Bitcoin (BTC) has the potential to rise toward $75,000 by the end of this year as it breaks out of a classic bullish pattern and picks additional upside cues from its richest investors’ recent accumulation spree.
Bitcoin Bull Pennant breakout in play
BTC rallied over by 6% in the past 24 hours to reach a three-week high just shy of $66,500. In doing so, the cryptocurrency broke out of a consolidation range consisting of two diverging trendlines, a setup reminiscent of a Bull Pennant.
Bull Pennants are bullish continuation patterns that appear when an instrument consolidates in a Triangle-like price range following a strong move higher (called Flagpole). It typically ends up breaking out of the range to the upside, eyeing a profit target at length equal to the Flagpole’s size.
Bitcoin ticks almost all the boxes when it comes to confirming a Bull Pennant breakout. As a result, its likelihood of continuing its upside boom has risen, with its profit target sitting as high as the height of its Flagpole, which is over $12,300, as shown in the chart below.

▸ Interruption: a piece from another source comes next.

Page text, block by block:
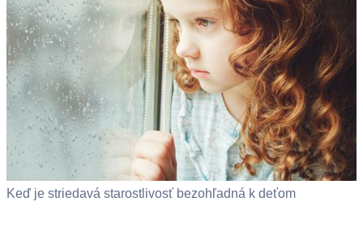
Keď je striedavá starostlivosť bezohľadná k deťom

The bull setup puts the BTC price on the way towards $75,000, after adding the Flagpole height to the point of breakout around $63,300.

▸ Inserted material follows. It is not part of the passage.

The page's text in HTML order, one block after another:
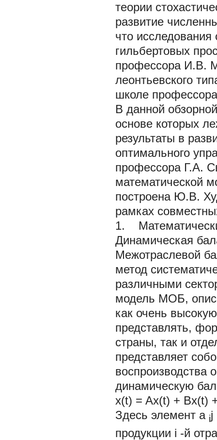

Whales enter BTC accumulation spree
Bitcoin’s bullish setup received additional confirmation from an on-chain indicator by Santiment that tracks distribution/accumulation activities of the wallets with balances between 10,000 BTC and 100,000 BTC.
The metric highlighted that the so-called “Bitcoin whales” have been accelerating their buying spree.

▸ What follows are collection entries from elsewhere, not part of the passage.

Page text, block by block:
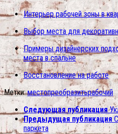
Интерьер рабочей зоны в
Выбор места для
Примеры дизайнерских
места в спальне
Восстановление на работе
Метки: местопреобразитьрабочий
Следующая публикация
Предыдущая публикация
паркета
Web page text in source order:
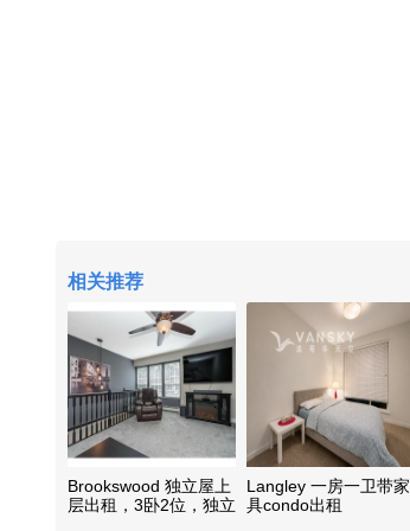
相关推荐
Brookswood 独立屋上
层出租，3卧2位，独立
Langley 一房一卫带家
具condo出租

Specifically, these entities accumulated 43,000 BTC (worth about $2.82 billion) in the last five days and about 92,000 BTC (over $6 billion) in the last 25 days, just as the price rallied to a record high near $67,000, corrected below $60,000, and surged back above $66,000.
The whale-led buying between the $60,000–67,000 area underscored their preparations for the times ahead, i.e., they anticipated Bitcoin to close beyond its previous record high.
In addition, on-chain analyst Willy Woo noted that Bitcoin continues to move off exchanges to cold storage in recent weeks. At the same time, the deposits of dollar-pegged stablecoin USD Coin (USDC) surged in the same period, underlining a classing buying pattern.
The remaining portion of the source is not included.